(Data supplied Opens)

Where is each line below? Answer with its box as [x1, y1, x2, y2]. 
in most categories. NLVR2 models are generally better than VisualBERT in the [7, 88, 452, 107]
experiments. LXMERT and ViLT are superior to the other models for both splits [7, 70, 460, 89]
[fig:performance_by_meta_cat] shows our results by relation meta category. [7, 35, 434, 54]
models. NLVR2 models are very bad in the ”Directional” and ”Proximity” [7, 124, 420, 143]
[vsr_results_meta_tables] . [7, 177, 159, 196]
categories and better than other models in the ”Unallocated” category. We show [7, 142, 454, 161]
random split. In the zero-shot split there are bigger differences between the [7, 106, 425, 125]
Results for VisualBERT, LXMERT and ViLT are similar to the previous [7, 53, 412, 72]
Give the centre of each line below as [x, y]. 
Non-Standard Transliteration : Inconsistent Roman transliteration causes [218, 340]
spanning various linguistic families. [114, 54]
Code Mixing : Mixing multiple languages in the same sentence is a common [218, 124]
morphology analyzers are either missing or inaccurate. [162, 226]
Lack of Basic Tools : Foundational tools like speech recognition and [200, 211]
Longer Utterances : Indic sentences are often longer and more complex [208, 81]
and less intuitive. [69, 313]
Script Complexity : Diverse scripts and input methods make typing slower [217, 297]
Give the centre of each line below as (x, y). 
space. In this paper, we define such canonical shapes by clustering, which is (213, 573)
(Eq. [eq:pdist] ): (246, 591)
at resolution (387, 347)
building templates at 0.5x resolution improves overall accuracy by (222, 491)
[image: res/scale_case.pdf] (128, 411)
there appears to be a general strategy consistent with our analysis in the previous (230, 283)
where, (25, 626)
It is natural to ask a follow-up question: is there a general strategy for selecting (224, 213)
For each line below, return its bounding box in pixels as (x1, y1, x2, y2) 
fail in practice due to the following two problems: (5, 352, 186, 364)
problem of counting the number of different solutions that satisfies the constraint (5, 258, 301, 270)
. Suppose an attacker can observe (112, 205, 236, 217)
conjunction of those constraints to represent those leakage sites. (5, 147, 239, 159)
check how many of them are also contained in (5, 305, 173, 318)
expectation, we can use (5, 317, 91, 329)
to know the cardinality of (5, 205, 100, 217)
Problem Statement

(Data supplied Closes)

> [Task item]
Set every record down word for word, omitting none.

> [Completed task]
Where is each line below? Answer with its box as [x1, y1, x2, y2]. 
in most categories. NLVR2 models are generally better than VisualBERT in the [7, 88, 452, 107]
experiments. LXMERT and ViLT are superior to the other models for both splits [7, 70, 460, 89]
[fig:performance_by_meta_cat] shows our results by relation meta category. [7, 35, 434, 54]
models. NLVR2 models are very bad in the ”Directional” and ”Proximity” [7, 124, 420, 143]
[vsr_results_meta_tables] . [7, 177, 159, 196]
categories and better than other models in the ”Unallocated” category. We show [7, 142, 454, 161]
random split. In the zero-shot split there are bigger differences between the [7, 106, 425, 125]
Results for VisualBERT, LXMERT and ViLT are similar to the previous [7, 53, 412, 72]
Give the centre of each line below as [x, y]. 
Non-Standard Transliteration : Inconsistent Roman transliteration causes [218, 340]
spanning various linguistic families. [114, 54]
Code Mixing : Mixing multiple languages in the same sentence is a common [218, 124]
morphology analyzers are either missing or inaccurate. [162, 226]
Lack of Basic Tools : Foundational tools like speech recognition and [200, 211]
Longer Utterances : Indic sentences are often longer and more complex [208, 81]
and less intuitive. [69, 313]
Script Complexity : Diverse scripts and input methods make typing slower [217, 297]
Give the centre of each line below as (x, y). 
space. In this paper, we define such canonical shapes by clustering, which is (213, 573)
(Eq. [eq:pdist] ): (246, 591)
at resolution (387, 347)
building templates at 0.5x resolution improves overall accuracy by (222, 491)
[image: res/scale_case.pdf] (128, 411)
there appears to be a general strategy consistent with our analysis in the previous (230, 283)
where, (25, 626)
It is natural to ask a follow-up question: is there a general strategy for selecting (224, 213)
For each line below, return its bounding box in pixels as (x1, y1, x2, y2) 
fail in practice due to the following two problems: (5, 352, 186, 364)
problem of counting the number of different solutions that satisfies the constraint (5, 258, 301, 270)
. Suppose an attacker can observe (112, 205, 236, 217)
conjunction of those constraints to represent those leakage sites. (5, 147, 239, 159)
check how many of them are also contained in (5, 305, 173, 318)
expectation, we can use (5, 317, 91, 329)
to know the cardinality of (5, 205, 100, 217)
Problem Statement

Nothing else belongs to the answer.